There’s a long history of intense rivalry between kosher certifiers in the United States; even so, agencies have always simultaneously competed and cooperated with one another. Today, with food being produced through industrialized processes, a consumer food product may have only one kosher symbol on its package, but it’s likely that the ingredients of which it is made are certified by different agencies. As a matter of course, therefore, these agencies rely on one another’s supervision, even as they compete with one another for client business.

That balance, between competition and cooperation, according to to Timothy Lytton, a professor at Albany Law School, is a delicate one, and this dispute could push that system in one way or another. Lytton, whose book Kosher: Private Regulation in the Age of Industrialized Food was published in 2013, said that awarding control over .kosher to OK-Kosher could bring to the certification agency a difficult-to-quantify ancillary benefit, namely, increased internet traffic.

“If that could be translated into greater market control or greater control over public understanding of kosher standards,” Lytton said, “that might push [the American system of kosher certification] in the direction of centralized control.

“On the other hand,” Lytton continued, “it might turn out that this is just another small marketing advantage that one agency has over another, and it really is just part and parcel of the competition between agencies.”

From a purely business standpoint, it’s unclear if any of the gTLDs will turn out to be good investments. One applicant told Quartz recently that taking into account “the cost of lawyers, research, traveling to ICANN conferences, and other administrative expenses,” it cost nearly $1 million the cost to apply for a gTLD.

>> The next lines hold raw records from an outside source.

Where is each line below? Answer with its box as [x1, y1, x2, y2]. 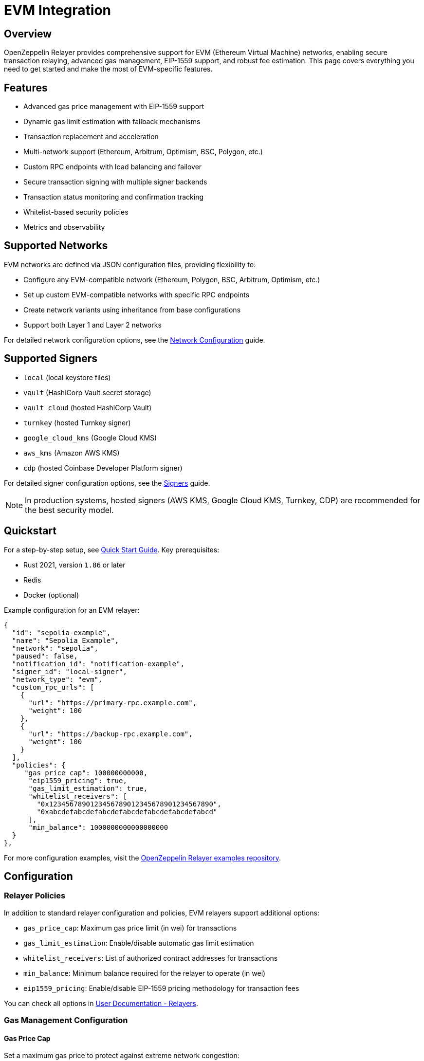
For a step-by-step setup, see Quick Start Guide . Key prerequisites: [4, 545, 220, 554]
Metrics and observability [23, 223, 105, 232]
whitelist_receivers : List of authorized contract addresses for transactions [23, 953, 278, 962]
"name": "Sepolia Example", [12, 636, 119, 644]
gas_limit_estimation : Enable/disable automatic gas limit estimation [23, 938, 254, 947]
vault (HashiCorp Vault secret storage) [23, 388, 151, 397]
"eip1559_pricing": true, [28, 776, 127, 785]
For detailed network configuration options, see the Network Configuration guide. [4, 335, 265, 344]
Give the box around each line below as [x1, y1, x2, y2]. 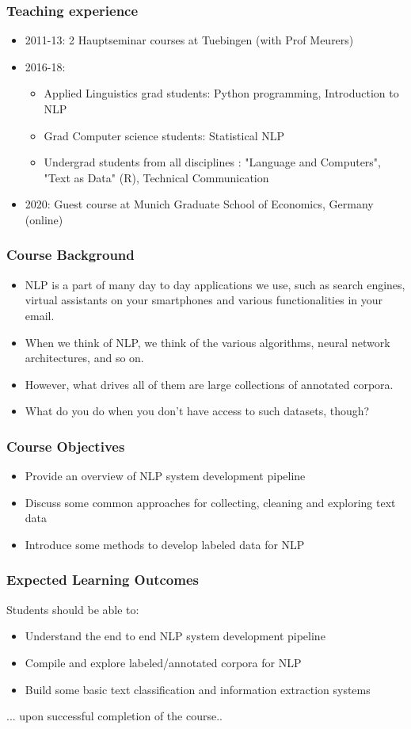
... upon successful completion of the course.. [6, 708, 223, 724]
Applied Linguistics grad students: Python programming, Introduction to [44, 85, 399, 101]
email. [25, 307, 55, 323]
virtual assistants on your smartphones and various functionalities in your [25, 292, 382, 308]
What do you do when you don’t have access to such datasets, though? [25, 403, 370, 419]
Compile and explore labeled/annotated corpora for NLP [25, 654, 302, 670]
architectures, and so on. [25, 349, 144, 366]
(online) [25, 211, 63, 227]
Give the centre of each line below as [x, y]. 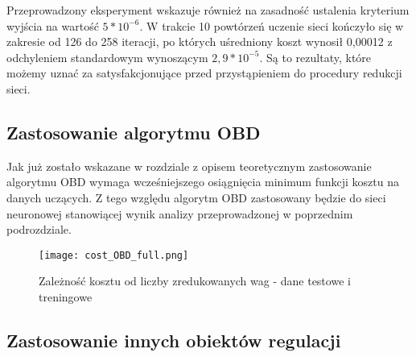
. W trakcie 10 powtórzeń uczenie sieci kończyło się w [272, 25]
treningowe [66, 296]
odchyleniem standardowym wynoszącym [107, 57]
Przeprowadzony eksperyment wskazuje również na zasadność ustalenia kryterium [208, 10]
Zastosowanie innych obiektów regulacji [174, 340]
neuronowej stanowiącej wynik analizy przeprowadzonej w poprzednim [180, 213]
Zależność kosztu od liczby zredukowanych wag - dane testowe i [195, 281]
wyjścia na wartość [53, 25]

Andrew Alleman, editor of the web-based trade publication Domain Name Wire, estimated it could take five years to find out whether the investments made in gTLDs were worthwhile.

“We won’t know in a year; it’s a long-run kind of investment,” Alleman said. “We’ll know when some of them fail.”

Assuming that OK-Kosher does retain control over .kosher, it’s an open question of how they’ll ultimately decide to use it. In his decision, the expert adjudicator appeared to rely on assertions made by OK-Kosher that the gTLD will be used in ways that will benefit all kosher certification agencies, “including the OU.”

Speaking to the Journal on Jan. 23, Fogelman suggested that even if OK-Kosher never turned a profit through .kosher, laying claim to the gTLD was the right thing to do.

“This is what we’re here for. We’re in the kosher business and not in the business of kosher – kosher comes first,” Fogelman said. “From a business perspective, it might not be great to have a $25,000 bill from ICANN for something that doesn’t turn out to be a moneymaker.”

“On the other hand,” he said, “this is something that has to be managed responsibly. It is something we have to protect.”